El segundo fin, pero quizás el principal, de la devoción al Sagrado Corazón de Jesús, es reparar todos los ultrajes que este divino Corazón ha recibido y continua recibiendo, principalmente en el Sacramento de la Eucaristía, llamado también el sacramento de su amor. Porque es incomprensible que los hombres, amados por el Corazón de Jesús como lo han sido, y como lo siguen siendo siempre, hayan podido llevar la ingratitud, la dureza y la insolencia respecto de Él, hasta el punto de desconocer, de desdeñar, de despreciar y de negar su amor. Sin embargo, esta monstruosidad es tan común que se ve por todas partes a donde se dirija la mirada. Los herejes, en efecto, niegan resueltamente que Jesucristo haya sido bastante bueno para dársenos en la Eucaristía, y para mostrar bien cuáles son sus sentimientos respecto de Él, no hay ninguna clase de tratamiento ignominioso que no hayan infligido a las santas hostias consagradas.

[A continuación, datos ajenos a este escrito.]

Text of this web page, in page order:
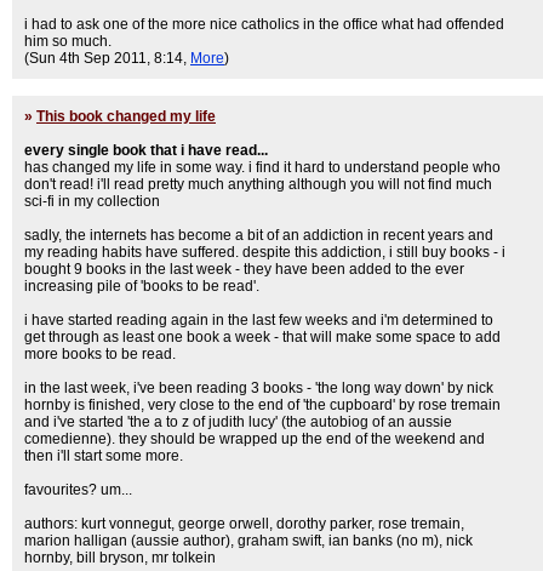
i had to ask one of the more nice catholics in the office what had offended
him so much.
(Sun 4th Sep 2011, 8:14, More)
» This book changed my life
every single book that i have read...
has changed my life in some way. i find it hard to understand people who
don't read! i'll read pretty much anything although you will not find much
sci-fi in my collection
sadly, the internets has become a bit of an addiction in recent years and
my reading habits have suffered. despite this addiction, i still buy books - i
bought 9 books in the last week - they have been added to the ever
increasing pile of 'books to be read'.
i have started reading again in the last few weeks and i'm determined to
get through as least one book a week - that will make some space to add
more books to be read.
in the last week, i've been reading 3 books - 'the long way down' by nick
hornby is finished, very close to the end of 'the cupboard' by rose tremain
and i've started 'the a to z of judith lucy' (the autobiog of an aussie
comedienne). they should be wrapped up the end of the weekend and
then i'll start some more.
favourites? um...
authors: kurt vonnegut, george orwell, dorothy parker, rose tremain,
marion halligan (aussie author), graham swift, ian banks (no m), nick
hornby, bill bryson, mr tolkein

Los cristianos impíos, sin negar de una manera absoluta el sacramento del amor de Jesús, lo menosprecian, lo ridiculizan y se burlan de él.
La masa de cristianos indiferentes lo desdeña y no se toma el trabajo de pensar en ello. Por último, cuántos cristianos, aún entre los que practican la religión, permanecen fríos por Jesús sacramentado no asistiendo a la mesa santa (comulgatorio) más que cuando la Iglesia les obliga, bajo pena de pecado mortal, y no se molestan nunca para ir a sus pies a ofrecerle sus homenajes, y pedirle las gracias que les tiene reservadas, y que desea conceder para ayudarles a conseguir su salvación. Ah, cómo una tal frialdad, una parecida indiferencia, un olvido semejante deben ser crueles al Corazón tan tierno de Jesús. Pero esta negra ingratitud de los hombres hacia el Corazón de Jesús, ¿no es apropiada para inspirar grandes sentimientos a las almas rectas y sinceras?

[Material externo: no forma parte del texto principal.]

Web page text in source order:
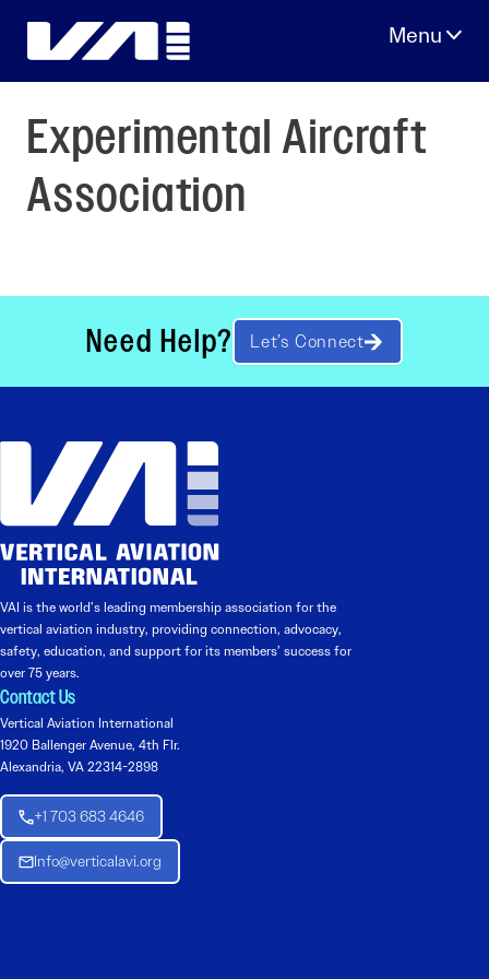
Experimental Aircraft
Association
Need Help? Let’s Connect
VAI is the world’s leading membership association for the
vertical aviation industry, providing connection, advocacy,
safety, education, and support for its members’ success for
over 75 years.
Contact Us
Vertical Aviation International
1920 Ballenger Avenue, 4th Flr.
Alexandria, VA 22314-2898
+1 703 683 4646
Info@verticalavi.org
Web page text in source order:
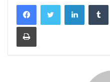
LinkedIn
Print
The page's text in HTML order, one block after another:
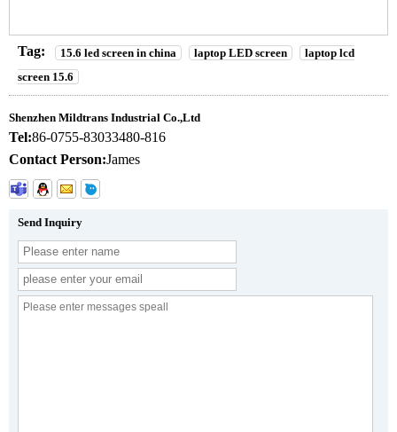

¿No es verdad que, en su dolor indignado, deben sobre todo sentir la necesidad de pedir perdón al Corazón de Jesús por los culpables, y de amarlo doblemente, para indemnizarlo por el amor negado por tantos desgraciados ingratos?
Pues bien, esta necesidad de reparación encuentra justamente satisfacción en la devoción al Sagrado Corazón de Jesús, que tiene por objeto honrar lo más que se pueda y consolar a este divino Corazón. Esta necesidad es, por otra parte, un deber. Si se ultrajara a un amigo, a vuestro hermano, a vuestro padre ¿no os creeríais obligados a compartir su dolor, a tomar en ello parte, y al mismo tiempo, ensayar dulcificárselo por un aumento de ternura y de afección? Pero Jesús ¿no es para nosotros a la vez un amigo, un hermano, un padre, y más que esto todavía, nuestro Criador, nuestro Salvador y nuestro Dios? Qué obligación no tenemos, por consiguiente, para afligirnos con Él por sus penas, para compensar por un mayor amor la criminal indiferencia de los hombres, y para reparar con adoraciones más profundas los ultrajes de que está lleno su divino Corazón.
Veamos pues cómo ésta obligación de la devoción al Sagrado Corazón de Jesús, es tan justa y tan santa en sus fines, y cómo debe sernos preciosa, puesto que practicándola cumplimos no sólo con los deberes que tenemos de dar testimonio del amor que profesamos al Corazón de Jesús, sino que, también, cumplimos con nuestro particular deber de reparar las injurias que recibe de los pecadores.
D’Hauterive (Tomado de La suma del predicador, tomo 9).